# Puppies are one week old



## svdreamer (Feb 20, 2010)

Dark sable girl. She is so beautiful, no white on her anywhere.
























Littlest male, has white toes, chest and just the tip of his tail.
























Bigger sable male He has white toes, chest and tip of his tail.


----------



## svdreamer (Feb 20, 2010)

Red male. He has white on his chest and a coupe of toes.
































Puppy pile


----------



## tulula's mum (Jan 4, 2010)

growing nicely, they are so cute.


----------



## Charlotte~ (Apr 5, 2011)

Such beautiful babies. Glad to see them growing well. Thankyou for all the photos, love them!


----------



## ~LS~ (Oct 29, 2011)

Wow Pam, they are so nice! Lovely colors, and such sweet little faces. :love2:
Do you know if the father was a Chi or not?


----------



## *Fiona* (Feb 18, 2012)

Oh wow they are gorgeous!! In love with puppy 2!!! look forward to watching them grow


----------



## svdreamer (Feb 20, 2010)

Thank you, they still too young to have personailities. I can't wait until their eyes open and they can get around better.



~LS~ said:


> Wow Pam, they are so nice! Lovely colors, and such sweet little faces. :love2:
> Do you know if the father was a Chi or not?


The girl that had Abby before us says the dad is a chi.


----------



## kimr (Nov 14, 2010)

They look like they are absolutely thriving! She must be a good momma!


----------



## Jayar (Feb 6, 2012)

Awwwwww! Can I have the little girl???


----------



## jesuschick (Dec 5, 2010)

Jayar!!! I was gonna ask the same thing!

Pam, they are precious and you are doing so well with them. Having been a nurse and a nurturing soul, of course you are!


----------



## pigeonsheep (Nov 8, 2008)

puppy wuppy puppy wuppy!!!!
i cant wait till i get to see mine grow! 

ur puppies are too cute pam!


----------



## Blue Chi (Oct 12, 2011)

I'm loving puppy #2. I love the dark color with the face mask.


----------



## OzChi (Oct 26, 2011)

Thay are so sweet!
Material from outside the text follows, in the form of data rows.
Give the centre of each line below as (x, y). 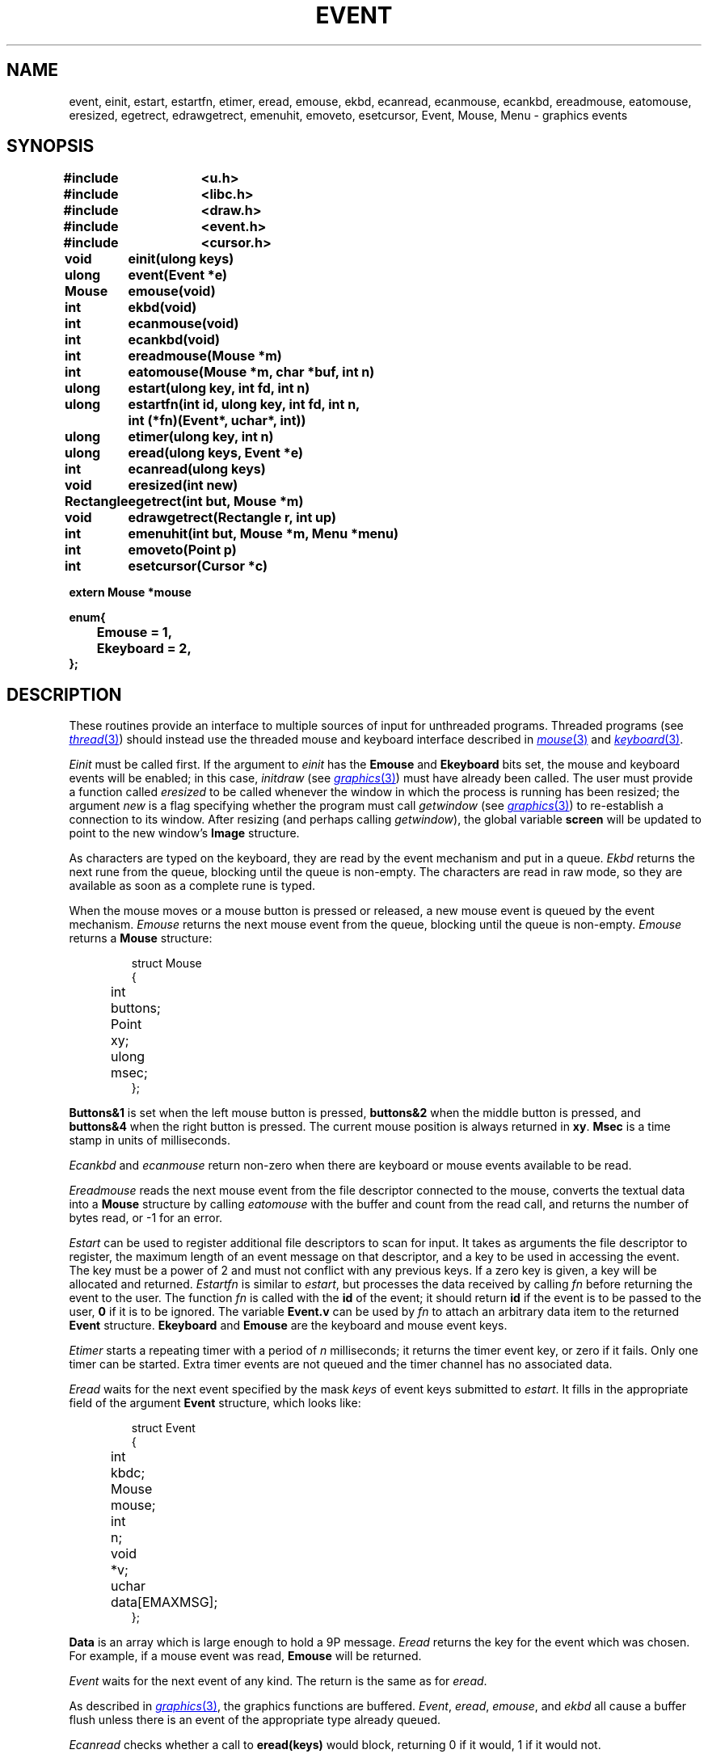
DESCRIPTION (64, 694)
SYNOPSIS (51, 146)
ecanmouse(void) (183, 324)
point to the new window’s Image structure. (184, 833)
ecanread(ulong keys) (197, 469)
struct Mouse (166, 963)
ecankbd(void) (174, 340)
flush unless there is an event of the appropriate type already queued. (255, 1720)
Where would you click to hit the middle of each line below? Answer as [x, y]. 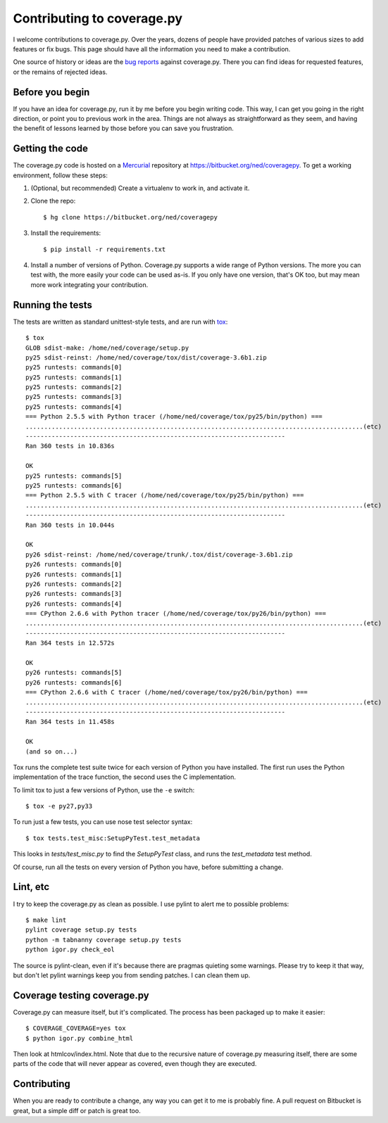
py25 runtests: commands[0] [74, 367]
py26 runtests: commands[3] [74, 594]
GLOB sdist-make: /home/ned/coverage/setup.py [107, 348]
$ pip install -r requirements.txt [105, 249]
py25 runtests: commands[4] [74, 407]
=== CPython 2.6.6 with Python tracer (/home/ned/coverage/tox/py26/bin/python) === [176, 614]
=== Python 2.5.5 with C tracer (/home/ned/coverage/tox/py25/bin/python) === [165, 495]
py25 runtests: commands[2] [74, 387]
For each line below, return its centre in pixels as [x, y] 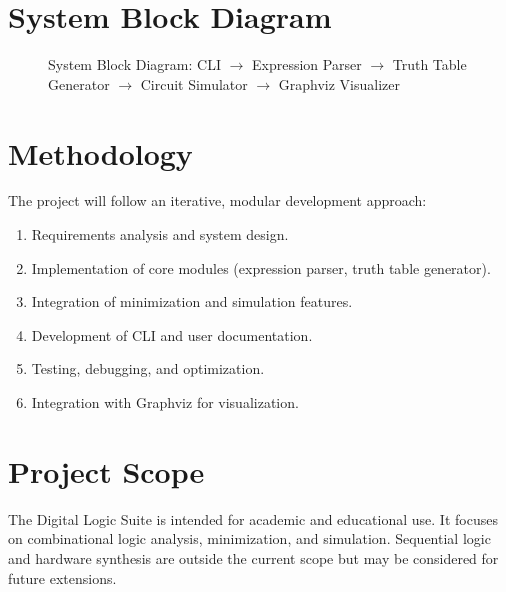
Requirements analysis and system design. [160, 234]
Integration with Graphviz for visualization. [165, 402]
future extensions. [62, 577]
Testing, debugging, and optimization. [148, 368]
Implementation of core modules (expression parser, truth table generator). [261, 267]
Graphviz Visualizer [339, 83]
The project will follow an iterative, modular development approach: [217, 200]
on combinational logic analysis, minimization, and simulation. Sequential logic [249, 538]
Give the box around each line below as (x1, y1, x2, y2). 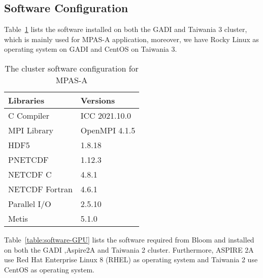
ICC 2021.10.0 (80, 109, 131, 121)
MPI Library (8, 124, 54, 136)
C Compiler (8, 109, 49, 121)
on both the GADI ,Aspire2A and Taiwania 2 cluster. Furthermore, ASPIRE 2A (4, 244, 254, 255)
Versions (80, 94, 115, 106)
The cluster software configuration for (5, 62, 139, 74)
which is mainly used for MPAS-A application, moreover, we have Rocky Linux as (4, 33, 259, 44)
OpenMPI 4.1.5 (80, 124, 136, 136)
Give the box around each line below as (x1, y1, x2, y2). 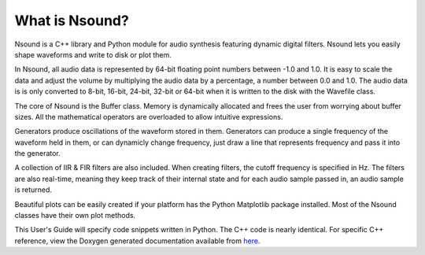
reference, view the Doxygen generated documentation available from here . (14, 236, 261, 246)
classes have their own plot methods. (14, 211, 136, 220)
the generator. (14, 149, 61, 158)
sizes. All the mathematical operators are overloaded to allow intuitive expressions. (14, 112, 283, 121)
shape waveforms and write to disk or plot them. (14, 50, 172, 59)
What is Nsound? (14, 12, 129, 29)
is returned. (14, 185, 53, 194)
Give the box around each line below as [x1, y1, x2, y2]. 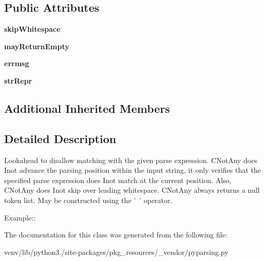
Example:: [4, 212, 36, 223]
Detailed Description [4, 130, 117, 146]
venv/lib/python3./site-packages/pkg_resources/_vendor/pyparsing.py [4, 246, 229, 257]
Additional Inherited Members [4, 100, 170, 116]
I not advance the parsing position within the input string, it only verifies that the [4, 165, 261, 175]
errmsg [4, 58, 29, 69]
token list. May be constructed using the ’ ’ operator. [4, 194, 173, 205]
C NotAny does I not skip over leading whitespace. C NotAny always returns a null [4, 185, 260, 195]
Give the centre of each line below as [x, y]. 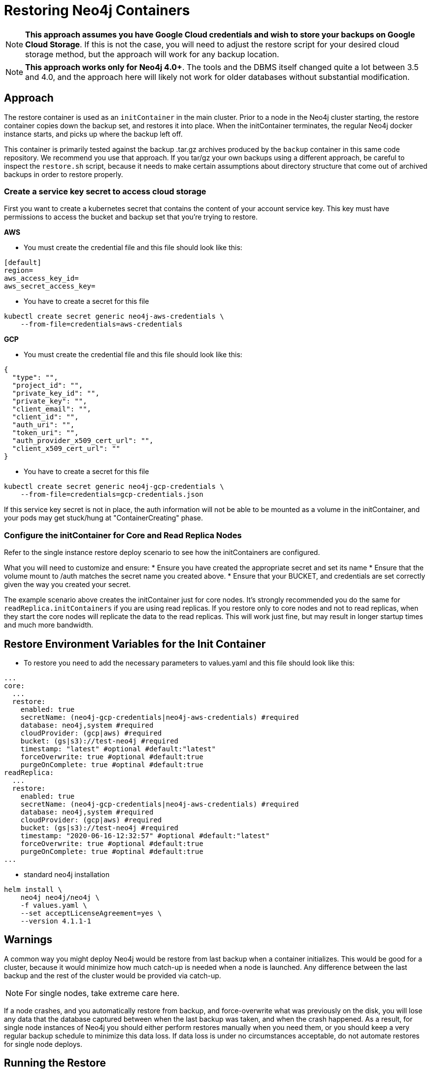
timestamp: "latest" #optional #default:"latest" [118, 749]
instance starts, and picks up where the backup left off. [93, 134]
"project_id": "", [48, 386]
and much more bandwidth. [49, 625]
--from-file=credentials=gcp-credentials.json [112, 495]
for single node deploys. [43, 1044]
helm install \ [33, 889]
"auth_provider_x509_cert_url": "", [83, 441]
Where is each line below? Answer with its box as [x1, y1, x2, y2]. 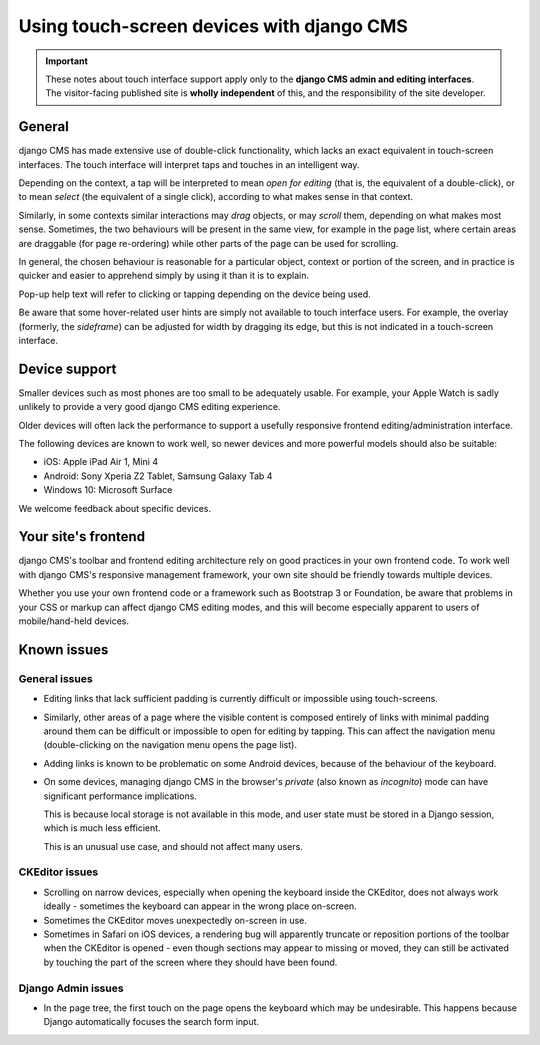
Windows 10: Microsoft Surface [43, 484, 173, 496]
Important [45, 55, 89, 67]
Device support [18, 360, 117, 377]
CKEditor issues [18, 865, 99, 879]
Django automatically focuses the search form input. [43, 1016, 260, 1028]
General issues [18, 671, 94, 685]
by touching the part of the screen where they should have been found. [43, 956, 338, 968]
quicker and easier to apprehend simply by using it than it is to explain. [18, 270, 310, 282]
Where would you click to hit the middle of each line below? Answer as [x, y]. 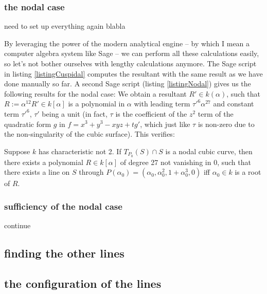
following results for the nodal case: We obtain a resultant [95, 93]
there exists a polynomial [44, 162]
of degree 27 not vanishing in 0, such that [185, 162]
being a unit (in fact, [75, 113]
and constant [234, 104]
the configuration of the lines [83, 283]
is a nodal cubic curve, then [209, 151]
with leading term [162, 104]
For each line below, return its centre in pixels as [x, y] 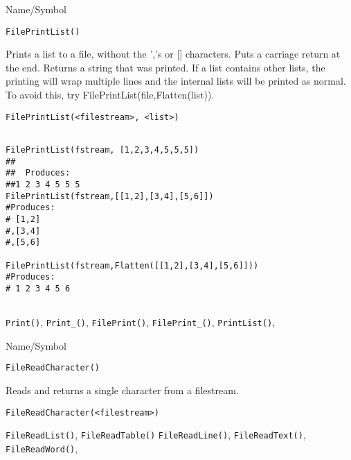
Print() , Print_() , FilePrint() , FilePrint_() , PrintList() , [140, 322]
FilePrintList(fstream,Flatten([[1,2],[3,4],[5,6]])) [132, 265]
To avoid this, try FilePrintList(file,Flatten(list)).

I love puppy 4, he is just adorable


----------



## Christabelle (Dec 21, 2011)

They are just beautiful Pam! 

I may have missed this before, but do you plan
on adopting them out ?


----------



## lulu'smom (Jan 4, 2012)

Oh, Pam the puppies are so much fun to see! Thanks for sharing with us. They look like they are doing so well thanks to Abby and you.


----------



## Wawies (Jan 23, 2012)

aww wish i had one there so cute *tears* the girl is my fav!! absolutely beautiful.


----------



## svdreamer (Feb 20, 2010)

Thank you all. I think they are all so sweet and pretty, but then, I'm biased. 



Christabelle said:


> They are just beautiful Pam!
> 
> I may have missed this before, but do you plan
> on adopting them out ?


Yes, that is the plan, but I am really loving the two littlest pups. lol They will all probably be placed, I just have too many dogs. I would love to place a few others, too, but I'm not having too much luck.


----------



## Wawies (Jan 23, 2012)

i would love the girl, if i was near  id take her in a heartbeat!


----------



## cherper (May 8, 2009)

You're doing a wonderful job Pam!!  They look so good and healthy.


----------



## Chihuahuasloveme (Jan 8, 2010)

I loveeeeeeeee them!!!! Especially the boys! Makes me want another one but I'm not allowed  lol


----------



## Hollysmom (Nov 26, 2011)

What little cutie pies!


----------



## Hollysmom (Nov 26, 2011)

svdreamer said:


> I would love to place a few others, too, but I'm not having too much luck.


Just curious. Which ones are you trying to adopt out?


----------



## svdreamer (Feb 20, 2010)

Hollysmom said:


> Just curious. Which ones are you trying to adopt out?


I'm trying to adopt out Sherman, the 7 month old chiweenie, Isis, a 1 year-old rat terrier, Marmalade, a beautiful 6 to 7 years old chi/corgi mix, Chumley, a 11 month-old basenji mix if I can find the right home for him, and Abby, once she has weaned the puppies and is fixed. And possibly a few others, I would like to get back down to 10 dogs, then my rescue doesn't need a certificate from the county.


----------



## Amanda Kennedy (Nov 5, 2008)

pam what a beautiful bunch
but i still love my girl !!!!
have you named them yet


----------



## BaileysMum (Nov 2, 2011)

Oh my gosh, so cute and precious. Too precious for words. Makes me want to rake one though, that is for sure!


----------



## quinnandleah (Sep 28, 2011)

What an adorable bunch.  Thanks for all the photos.


----------



## bayoumah (Nov 30, 2010)

hi thank you for the fun puppy pics im likeing #4 i love the red


----------



## KrystalLeigh (Aug 17, 2011)

Oh my gosh, they are to die for. So sweet!


----------



## Jennmay (Dec 31, 2011)

Aww beautiful!


----------



## Wicked Pixie (Oct 14, 2011)

I just adore the dark sable little girl. <3


----------



## LostLakeLua (Sep 6, 2009)

They are beautiful... I love watching them grow! Thanks for sharing!


----------